The Italian legal culture has embraced as part of its personality rights what is called the right to personal identity, an individual’s right “to appear and to be represented in social life (especially by the mass media) in a way that fits with, or at least does not falsify or distort, his or her personal history.”53 The Italian legal scholar Giorgio Pino explains that the Italian Civil Code of 1942 explicitly recognizes only the right to one’s name and pseudonym, likeness, and moral copyright and that the Italian constitution is less explicit in its recognition of a right to the development of the person than are other national constitutions such as those of Germany and Spain. Nonetheless, Italian judges, not unlike French and German judges before them, interpreted these rights to craft a right to personal identity using common law techniques in a civil law system.54 For instance, in Pangrazi and Silvetti v. Comitato Referendum (1975), a photograph of an unmarried farming couple was used without their consent on posters supporting a traditionalist, antidivorce movement to which they were opposed.55 The judge expanded on the plaintiff’s claim that the poster violated their likeness rights by adding that the image violated the individuals’ right to have their personal identity protected from misrepresentation by widespread publication. Pino further explains that judicial developments have given the Italian right to personality distinct features: misrepresentation of the person must be made public to be actionable; it does not protect privately held ideas or thoughts; and the right is flexible, covering various contexts such as political, sexual, and professional identities.
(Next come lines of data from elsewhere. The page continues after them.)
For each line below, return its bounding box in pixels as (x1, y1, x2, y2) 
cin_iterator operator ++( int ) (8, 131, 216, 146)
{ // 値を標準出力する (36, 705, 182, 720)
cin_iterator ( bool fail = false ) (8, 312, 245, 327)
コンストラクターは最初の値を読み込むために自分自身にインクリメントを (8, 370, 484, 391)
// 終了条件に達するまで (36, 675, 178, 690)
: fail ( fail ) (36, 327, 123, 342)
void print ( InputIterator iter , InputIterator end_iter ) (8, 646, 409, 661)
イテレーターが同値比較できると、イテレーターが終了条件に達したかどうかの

As an example of the right-to-oblivion context, a convicted murderer who was later pardoned and then the subject of a newspaper trivia game thirty years later successfully challenged the publication. The Tribunale Roma ruled that the paper “shed ‘false light in the public eye’ about the actual personality of the subject” and had not proved justifiable public interest.56

The Italian courts and data-protection agencies have focused on time and data quality to extend protection to citizens in a related way. In 1984, the Italian Court of Cassation established a balancing test for old information when 1972–1973 newspaper reports concerning the fund of two real estate companies were claimed to be continually damaging a decade later.57 The court used three criteria to weigh article 2043 of the Italian Civil Code, providing for recourse when loss is suffered, in light of article 21 of the Italian constitution, providing for freedom of the press (codified in the Italian Press Act): (1) the information must be of social or public interest, (2) the coverage must be correct or at least lead to serious investigation toward discovering truth, and (3) the information must be presented objectively and civilly.58 The court considered the social utility of the information, its incompleteness, and the harm and potential harm, with a special focus on time.59

In 2004, the Italian data-protection agency (Garante) interpreted the data-quality principle in article 11 of its data-protection legislation to mean that data quality is not preserved when personal data that no longer meets the initial objective associated with its collection is not deleted, particularly upon notification from the data subject.60 In 2005, the Garante dealt with the online retrieval of an Italian Antitrust Authority decision against a company for misleading advertisements.61 The agency determined that external search engines should be restricted from crawling the information by applying “Robot Meta Tags” to certain pages and asked the Antitrust Authority to create a time-based policy for hiding the sanctions.62 After five years, the Antitrust Authority would apply metatags to the pages to signal to external crawlers that the pages should not be indexed.63 In a decision out of the Third Civil Division in April 2012, the Italian Supreme Court of Cassation in Rome ordered online news archives to be kept up-to-date so that the right to be forgotten could be enforced in terms of keeping personal data accurate and timely.64 The ruling was directed at Italian newspapers like the Corriere della Sera, one of Italy’s most dominant news sources.65 The case arose when search engines were connecting a politician from Lombardy to news coverage of his 1993 arrest and charges of corruption for which he was later acquitted.66 Finding no recourse with the Garante or the Court of Milan, the claimant filed suit with the Court of Cassation to at least resolve the incompleteness of the information in the digital news archives.67 The court agreed that the information was incomplete in light of later events and that archived articles must be accompanied by relevant updates.68

The Spanish data-protection agency (AEPD) has ardently recognized and extended the right to be forgotten. With a firm constitutional foundation in article 10, which provides a right to the free development of personality, the AEPD established the Spanish right to be forgotten in the principles of collection limitation, purpose specificity, and data quality. However, Spain expanded the concept on the basis of its particular privacy position. The AEPD had no problem providing data subjects who were not public figures or part of a news story the right to correct or respond to personal data online.69 More so than any other country, Spain relies on the right to withdraw consent, found in article 6.3 of its data-protection law.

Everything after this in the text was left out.